When working with time series data, it is helpful to group hours in periods - such as morning, afternoon, evening, and night. According to Britannica Dictionary, many people can agree with morning 05:00 - 11:59, afternoon 12:00 - 16:59, evening 17:00 - 20:59, and night 21:00 - 04:59. Using this framework, the afternoon is the best time to create a post to have a higher chance of receiving comments.
In the table above, Top 5 Hours for Ask Posts Comments, the top three hours are all in the afternoon. I am located in Central Time Zone, and the times are in Eastern Time Zone. Even after adjusting for Time Zones, three hours out of the top five hours are still in the afternoon.
To narrow the hours down even more, 15:00 and 13:00 are the two best times. 15:00 is the most popular hour and is approximately 17 comments per post on average higher than 13:00, which is the second most popular time. 13:00 is almost seven comments higher on average than third place.
Lastly, to be even more specific, 15:00 is the most popular hour.
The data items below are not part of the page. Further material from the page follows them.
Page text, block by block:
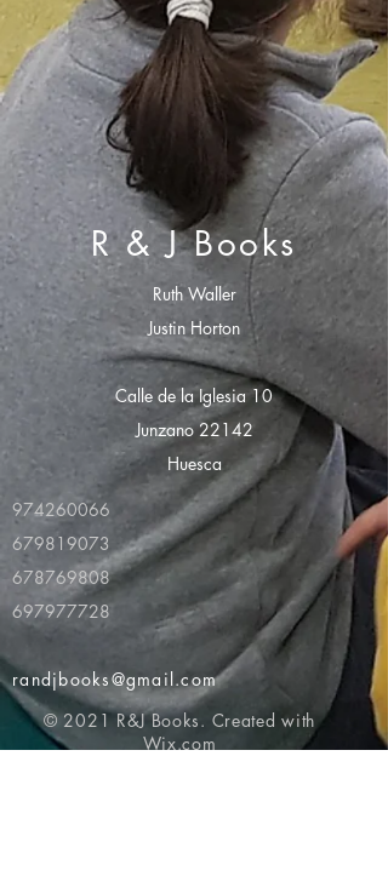
R & J Books
Ruth Waller
Justin Horton
Calle de la Iglesia 10
Junzano 22142
Huesca
974260066
679819073
678769808
697977728
randjbooks@gmail.com
© 2021 R&J Books. Created with
Wix.com
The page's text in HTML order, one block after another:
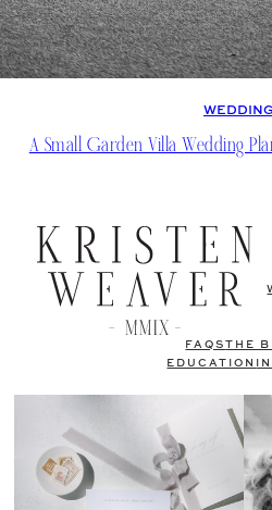
A Small Garden Villa Wedding
FAQSTHE
EDUCATION
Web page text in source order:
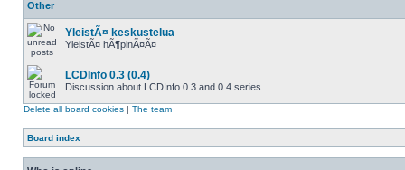
Other
YleistÃ¤ keskustelua
YleistÃ¤ hÃ¶pinÃ¤Ã¤
LCDInfo 0.3 (0.4)
Discussion about LCDInfo 0.3 and 0.4 series
Delete all board cookies | The team
Board index
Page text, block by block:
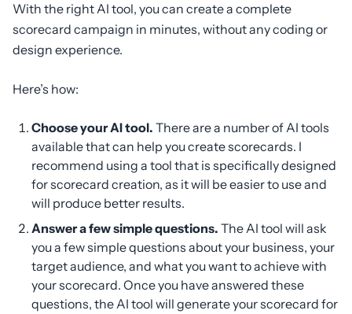
With the right AI tool, you can create a complete
scorecard campaign in minutes, without any coding or
design experience.
Here’s how:
Choose your AI tool. There are a number of AI tools
available that can help you create scorecards. I
recommend using a tool that is specifically designed
for scorecard creation, as it will be easier to use and
will produce better results.
Answer a few simple questions. The AI tool will ask
you a few simple questions about your business, your
target audience, and what you want to achieve with
your scorecard. Once you have answered these
questions, the AI tool will generate your scorecard for
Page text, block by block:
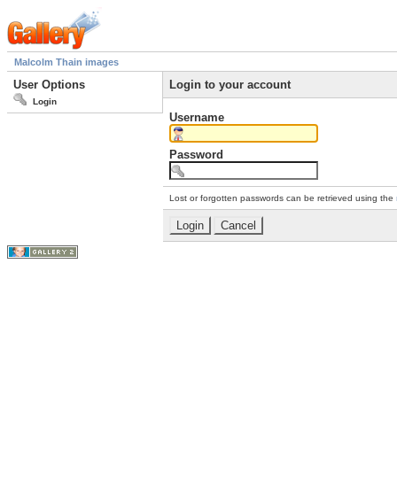
Malcolm Thain images
User Options
Login
Login to your account
Username
Password
Lost or forgotten passwords can be retrieved using the
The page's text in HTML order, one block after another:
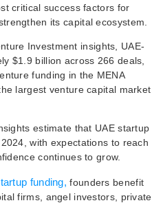
critical success factors for
its capital ecosystem.
Investment insights, UAE-
$1.9 billion across 266 deals,
funding in the MENA
largest venture capital market
estimate that UAE startup
with expectations to reach
continues to grow.
funding,founders benefit
firms, angel investors, private
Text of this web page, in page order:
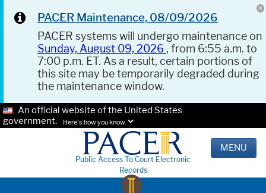
PACER Maintenance, 08/09/2026
PACER systems will undergo maintenance on
Sunday, August 09, 2026 , from 6:55 a.m. to
7:00 p.m. ET. As a result, certain portions of
this site may be temporarily degraded during
the maintenance window.
An official website of the United States
government.
Here's how you know.
Public Access To Court Electronic
Records
MENU
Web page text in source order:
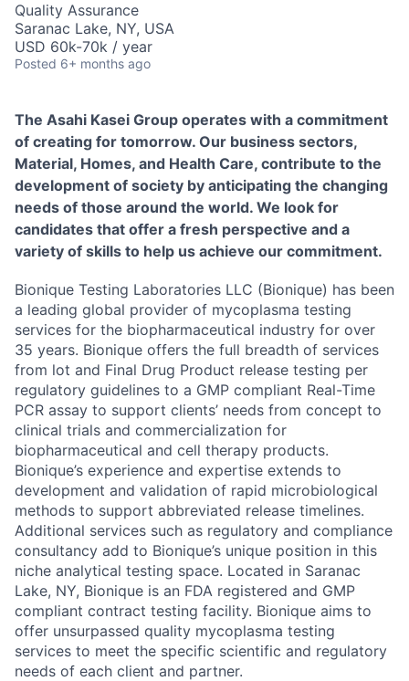
Quality Assurance
Saranac Lake, NY, USA
USD 60k-70k / year
Posted 6+ months ago
The Asahi Kasei Group operates with a commitment
of creating for tomorrow. Our business sectors,
Material, Homes, and Health Care, contribute to the
development of society by anticipating the changing
needs of those around the world. We look for
candidates that offer a fresh perspective and a
variety of skills to help us achieve our commitment.
Bionique Testing Laboratories LLC (Bionique) has been
a leading global provider of mycoplasma testing
services for the biopharmaceutical industry for over
35 years. Bionique offers the full breadth of services
from lot and Final Drug Product release testing per
regulatory guidelines to a GMP compliant Real-Time
PCR assay to support clients’ needs from concept to
clinical trials and commercialization for
biopharmaceutical and cell therapy products.
Bionique’s experience and expertise extends to
development and validation of rapid microbiological
methods to support abbreviated release timelines.
Additional services such as regulatory and compliance
consultancy add to Bionique’s unique position in this
niche analytical testing space. Located in Saranac
Lake, NY, Bionique is an FDA registered and GMP
compliant contract testing facility. Bionique aims to
offer unsurpassed quality mycoplasma testing
services to meet the specific scientific and regulatory
needs of each client and partner.
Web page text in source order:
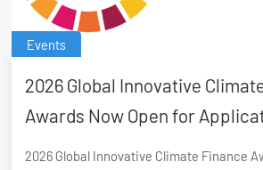
Events
2026 Global Innovative
Awards Now Open for
2026 Global Innovative Climate Finance
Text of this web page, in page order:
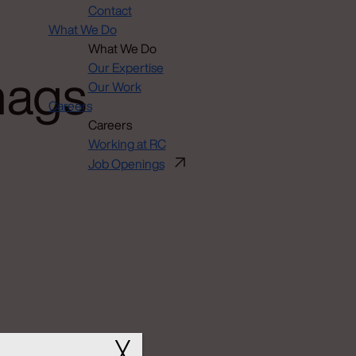
Contact
What We Do
What We Do
Our Expertise
Our Work
Careers
Careers
Working at RC
Job Openings
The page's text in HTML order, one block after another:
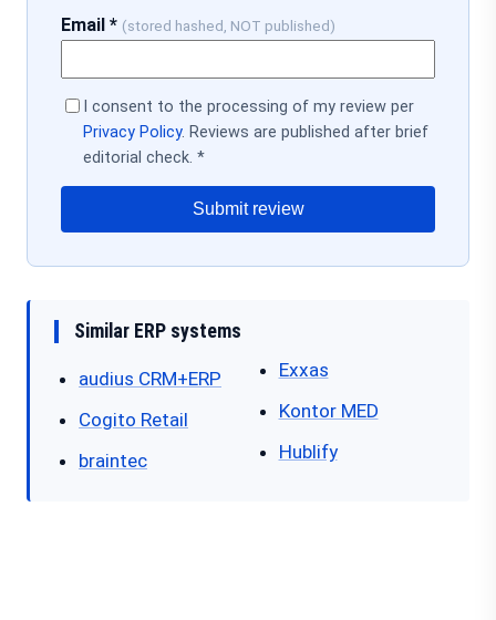
Email * (stored hashed, NOT published)
I consent to the processing of my review per
Privacy Policy. Reviews are published after brief
editorial check. *
Submit review
Similar ERP systems
audius CRM+ERP
Cogito Retail
braintec
Exxas
Kontor MED
Hublify
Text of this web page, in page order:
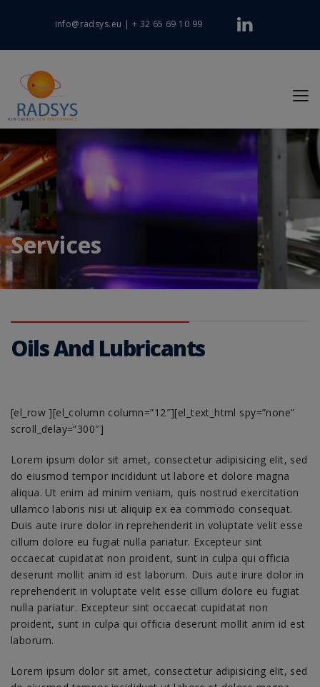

Still referencing the table above, it's average comments per post are approximately seventy-nine percent higher than the next best option.
After comparing posts that begin with Ask HN
and Show HN
using data on Hacker News from September 26, 2015 to September 26, 2016, we can answer the two questions that we proposed. Do posts starting with Ask HN
or Show HN
receive more comments on average? After separating the posts into two and dividing number of comments by posts, we find that posts beginning with Ask HN
receive more comments per post on average. Second, do posts created at a certain time receive more comments on average? Looking at just the posts from Ask HN
, because those receive more comments per post, we find after identifying the number of comments per post by hour that the afternoon, and 15:00 specifically, is the best time to create posts on Hacker News to receive more comments.